• **Exercise description**:
In the listing that follows, how many lines contain "dining"? Give the number only.

Given data Start Marker

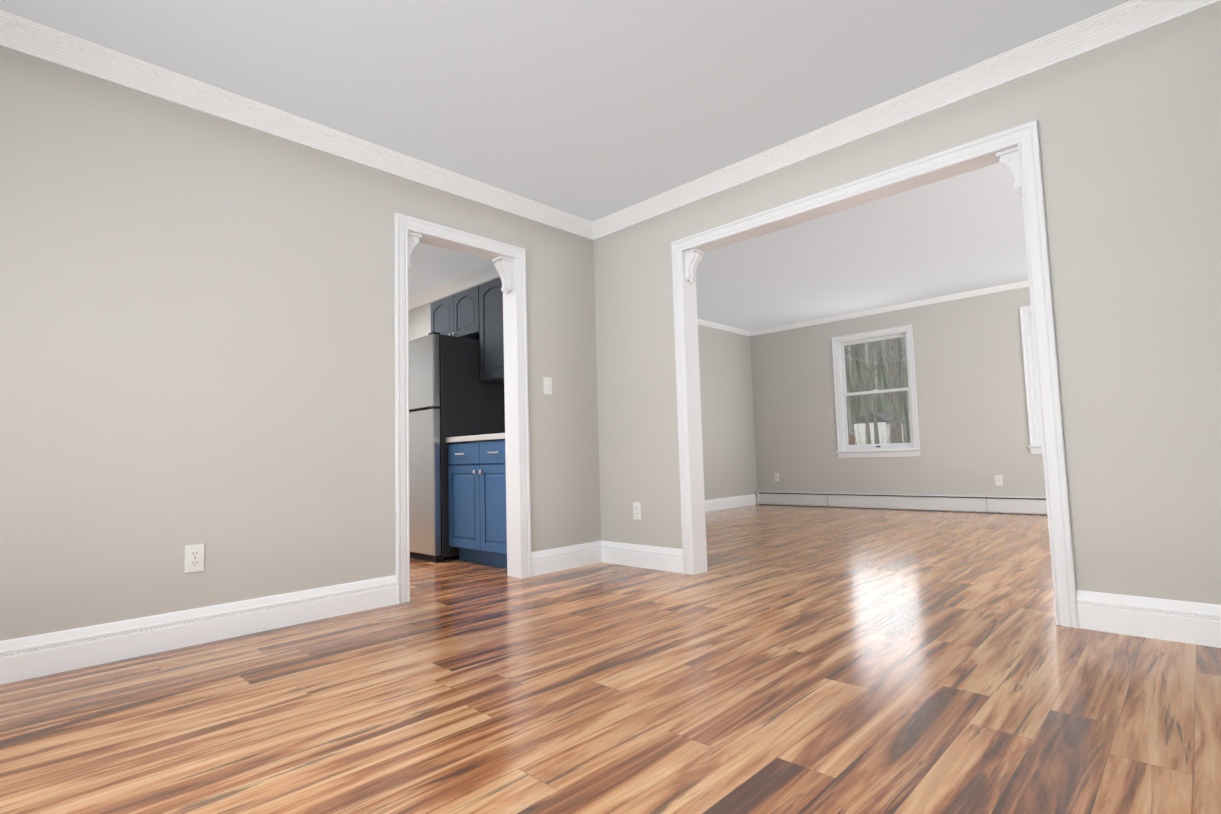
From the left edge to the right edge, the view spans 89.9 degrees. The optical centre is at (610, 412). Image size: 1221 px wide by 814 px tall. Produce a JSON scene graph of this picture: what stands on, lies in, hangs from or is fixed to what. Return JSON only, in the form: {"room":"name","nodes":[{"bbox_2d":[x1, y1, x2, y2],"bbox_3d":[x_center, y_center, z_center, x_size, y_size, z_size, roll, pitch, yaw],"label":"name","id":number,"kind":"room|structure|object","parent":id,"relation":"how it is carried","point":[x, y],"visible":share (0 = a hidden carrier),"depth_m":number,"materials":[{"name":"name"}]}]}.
{"room":"empty dining room","nodes":[
{"label":"empty dining room","id":0,"kind":"room"},
{"bbox_2d":[0,45,600,640],"bbox_3d":[-1.549,-0.208,2.997,0.120,2.410,4.060,-6,-6,44],"label":"wall","id":1,"kind":"structure","parent":0,"point":[196,327],"depth_m":2.68,"materials":[{"name":"beige paint"}]},
{"bbox_2d":[184,544,204,572],"bbox_3d":[-1.764,0.618,2.596,0.009,0.115,0.070,-6,-6,44],"label":"outlet","id":2,"kind":"object","parent":1,"relation":"attached to","point":[194,558],"visible":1,"depth_m":2.59,"materials":[{"name":"white plastic"}]},
{"bbox_2d":[394,212,531,603],"bbox_3d":[-0.895,-0.029,3.659,0.168,2.110,0.894,-6,-6,44],"label":"door frame","id":3,"kind":"structure","parent":1,"relation":"attached to","point":[411,233],"depth_m":3.83,"materials":[{"name":"white wood"}]},
{"bbox_2d":[543,377,551,394],"bbox_3d":[-0.417,-0.180,4.076,0.019,0.115,0.070,-6,-6,44],"label":"light switch","id":4,"kind":"object","parent":1,"relation":"attached to","point":[547,382],"visible":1,"depth_m":4.07,"materials":[{"name":"white plastic"}]},
{"bbox_2d":[0,0,1220,239],"bbox_3d":[-0.300,-1.497,1.847,3.450,0.080,4.060,-6,-6,44],"label":"crown molding","id":5,"kind":"structure","parent":1,"relation":"attached to","point":[114,66],"depth_m":2.85,"materials":[{"name":"white wood"}]},
{"bbox_2d":[0,541,1220,684],"bbox_3d":[-0.234,0.792,1.680,3.450,0.148,4.060,-6,-6,44],"label":"baseboard","id":6,"kind":"structure","parent":1,"relation":"attached to","point":[45,654],"depth_m":2.46,"materials":[{"name":"white wood"}]},
{"bbox_2d":[0,0,1130,296],"bbox_3d":[-1.568,-1.542,2.992,7.090,0.250,4.180,-6,-6,44],"label":"ceiling","id":7,"kind":"structure","parent":0,"point":[592,110],"depth_m":2.62,"materials":[{"name":"grey paint"}]},
{"bbox_2d":[0,504,1220,813],"bbox_3d":[0.622,1.083,4.166,8.240,0.120,9.080,-6,-6,44],"label":"floor","id":8,"kind":"structure","parent":0,"point":[814,660],"depth_m":1.86,"materials":[{"name":"laminate"}]},
{"bbox_2d":[409,332,504,562],"bbox_3d":[-1.337,0.282,5.014,0.725,1.712,0.766,-6,-6,44],"label":"refrigerator","id":9,"kind":"object","parent":8,"relation":"on","point":[451,394],"visible":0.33,"depth_m":4.66,"materials":[{"name":"grey metal"}]},
{"bbox_2d":[446,433,506,567],"bbox_3d":[-0.704,0.574,4.502,0.840,1.020,0.669,-6,-6,44],"label":"base cabinet","id":10,"kind":"object","parent":8,"relation":"on","point":[477,498],"visible":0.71,"depth_m":4.31,"materials":[{"name":"blue wood"}]},
{"bbox_2d":[756,491,1046,514],"bbox_3d":[4.310,1.004,6.668,6.118,0.187,0.064,-6,-6,44],"label":"baseboard heater","id":11,"kind":"object","parent":8,"relation":"on","point":[1003,504],"visible":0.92,"depth_m":7.31,"materials":[{"name":"white metal"}]},
{"bbox_2d":[698,325,756,503],"bbox_3d":[0.438,0.001,7.281,0.120,2.500,4.630,-6,-6,44],"label":"wall","id":12,"kind":"structure","parent":0,"point":[727,420],"depth_m":8.40,"materials":[{"name":"beige paint"}]},
{"bbox_2d":[697,319,751,335],"bbox_3d":[0.464,-1.224,7.304,0.060,0.055,4.500,-6,-6,44],"label":"crown molding","id":13,"kind":"structure","parent":12,"relation":"attached to","point":[700,322],"depth_m":8.44,"materials":[{"name":"white wood"}]},
{"bbox_2d":[705,494,755,511],"bbox_3d":[0.493,1.167,7.120,0.017,0.148,4.550,-6,-6,44],"label":"baseboard","id":14,"kind":"structure","parent":12,"relation":"attached to","point":[727,503],"depth_m":8.25,"materials":[{"name":"white wood"}]},
{"bbox_2d":[408,1,1220,604],"bbox_3d":[0.373,-0.313,4.051,8.240,2.660,0.120,-6,-6,44],"label":"wall","id":15,"kind":"structure","parent":0,"point":[1130,137],"depth_m":2.43,"materials":[{"name":"beige paint"}]},
{"bbox_2d":[431,287,474,338],"bbox_3d":[-1.196,-0.801,5.258,0.744,0.380,0.351,-6,-6,44],"label":"upper cabinet","id":16,"kind":"object","parent":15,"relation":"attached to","point":[453,315],"depth_m":5.10,"materials":[{"name":"blue wood"}]},
{"bbox_2d":[408,262,499,309],"bbox_3d":[-1.434,-1.185,5.682,3.030,0.080,0.104,-6,-6,44],"label":"crown molding","id":17,"kind":"structure","parent":15,"relation":"attached to","point":[474,277],"depth_m":5.62,"materials":[{"name":"white wood"}]},
{"bbox_2d":[475,277,503,382],"bbox_3d":[-0.626,-0.658,4.700,0.814,0.780,0.351,-6,-6,44],"label":"upper cabinet","id":18,"kind":"object","parent":15,"relation":"attached to","point":[475,312],"depth_m":4.76,"materials":[{"name":"blue wood"}]},
{"bbox_2d":[633,502,641,519],"bbox_3d":[0.179,0.660,4.106,0.070,0.115,0.009,-6,-6,44],"label":"outlet","id":19,"kind":"object","parent":15,"relation":"attached to","point":[637,511],"visible":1,"depth_m":4.10,"materials":[{"name":"white plastic"}]},
{"bbox_2d":[671,120,1078,627],"bbox_3d":[1.186,-0.118,3.257,1.970,2.110,0.168,-6,-6,44],"label":"door frame","id":20,"kind":"structure","parent":15,"relation":"attached to","point":[1015,151],"depth_m":2.90,"materials":[{"name":"white wood"}]},
{"bbox_2d":[696,163,1028,331],"bbox_3d":[2.704,-1.546,5.263,6.390,0.160,4.780,-6,-6,44],"label":"ceiling","id":21,"kind":"structure","parent":0,"point":[964,232],"depth_m":5.65,"materials":[{"name":"grey paint"}]},
{"bbox_2d":[750,287,1045,496],"bbox_3d":[4.351,-0.145,6.829,6.390,2.500,0.150,-6,-6,44],"label":"wall","id":22,"kind":"structure","parent":0,"point":[974,439],"depth_m":7.27,"materials":[{"name":"beige paint"}]},
{"bbox_2d":[774,473,778,480],"bbox_3d":[2.342,0.910,8.614,0.070,0.115,0.009,-6,-6,44],"label":"outlet","id":23,"kind":"object","parent":22,"relation":"attached to","point":[776,476],"visible":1,"depth_m":8.61,"materials":[{"name":"white plastic"}]},
{"bbox_2d":[831,324,920,457],"bbox_3d":[3.369,-0.235,7.766,1.032,1.598,0.215,-6,-6,44],"label":"living room window","id":24,"kind":"structure","parent":22,"relation":"in","point":[896,449],"depth_m":7.75,"materials":[{"name":"white"}]},
{"bbox_2d":[752,280,1028,335],"bbox_3d":[4.243,-1.367,6.843,6.150,0.056,0.060,-6,-6,44],"label":"crown molding","id":25,"kind":"structure","parent":22,"relation":"attached to","point":[1005,287],"depth_m":7.50,"materials":[{"name":"white wood"}]},
{"bbox_2d":[995,475,1002,485],"bbox_3d":[4.282,0.748,6.745,0.070,0.115,0.009,-6,-6,44],"label":"outlet","id":26,"kind":"object","parent":22,"relation":"attached to","point":[998,480],"visible":1,"depth_m":6.74,"materials":[{"name":"white plastic"}]},
{"bbox_2d":[1019,305,1042,453],"bbox_3d":[4.884,-0.385,6.307,1.032,1.598,0.215,-6,-6,44],"label":"living room window","id":27,"kind":"structure","parent":22,"relation":"in","point":[1035,446],"depth_m":6.57,"materials":[{"name":"white wood"}]},
{"bbox_3d":[27.498,3.551,47.156,300.000,1.450,220.000,-6,-6,44],"label":"ground","id":28,"kind":"structure","parent":0,"visible":0},
{"bbox_2d":[844,338,908,444],"bbox_3d":[33.572,-5.064,62.713,44.942,20.065,88.379,-6,-6,44],"label":"trees","id":29,"kind":"object","parent":28,"relation":"on","point":[896,399],"depth_m":29.70,"materials":[{"name":"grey plant"}]},
{"bbox_2d":[848,425,905,444],"bbox_3d":[6.112,1.251,14.794,2.553,2.089,2.449,-6,-6,44],"label":"shrub","id":30,"kind":"object","parent":28,"relation":"on","point":[866,441],"depth_m":14.72,"materials":[{"name":"grey plant"}]},
{"bbox_2d":[844,337,910,442],"bbox_3d":[57.559,-5.448,108.757,240.000,26.000,0.500,-6,-6,44],"label":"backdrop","id":31,"kind":"object","parent":28,"relation":"on","point":[854,401],"depth_m":116.27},
{"bbox_2d":[852,412,904,444],"bbox_3d":[29.082,2.633,66.185,3.900,5.350,5.000,-6,-6,44],"label":"outbuilding","id":32,"kind":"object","parent":28,"relation":"on","point":[881,425],"depth_m":64.42,"materials":[{"name":"white"}]}
]}

Given data End Marker

• **Solved problem**:
2